Antenna Module Induction Interface
Resistivity subs are utilized to transmit and receive welbore signals via a number of antenna modules. One embodiment of the invention provides an antenna module for a resistivity sub that effectively controls and seals the primary/secondary interface gap which can be manufactured with a wider range of tolerances to reduce the manufacturing costs.
A primary probe 1302 is also shown in
One aspect of the invention improves the control over the primary/secondary interface gap and provides for sealing the primary/secondary interface from the drilling fluids. In one embodiment, the secondary coil 1360 is disposed in the inner portion 1326 of the antenna module and sealed with epoxy, and the epoxy surface 1364 is ground flush with the raised metallic lip 1362. An elastomer 1366 is vulcanized to shape a sealing lip around the contact area. The elastomer face extends about 0.015 to 0.030 inches higher than the face of the raised metallic lip, which allows compression of the elastomer 1366 and sealing of the interface between the primary coil 1342 and the secondary coil 1360. The elastomer 1366 also serves as a shock absorbing element which dampens out the drill string vibration. The depths of the drill collar recesses 1314, the heights of the antenna inner faces (i.e., the epoxy surface 1364 and the surface of the raised metallic lip 1362) and the diameter of the primary probe 1302 are dimensionally fitted to maintain 0.010 inch maximum gaps.

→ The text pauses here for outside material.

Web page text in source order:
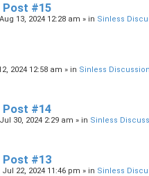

While the foregoing is directed to embodiments of the present invention, other and further embodiments of the invention may be devised without departing from the basic scope thereof, and the scope thereof is determined by the claims that follow.
This application claims benefit of U.S. provisional patent application Ser. No. 60/485,816, filed Jul. 9, 2003, which is herein incorporated by reference. This application is a continuation-in-part of U.S. patent application Ser. No. 10/288,229, filed Nov. 5, 2002, now U.S. Pat. No. 7,350,590.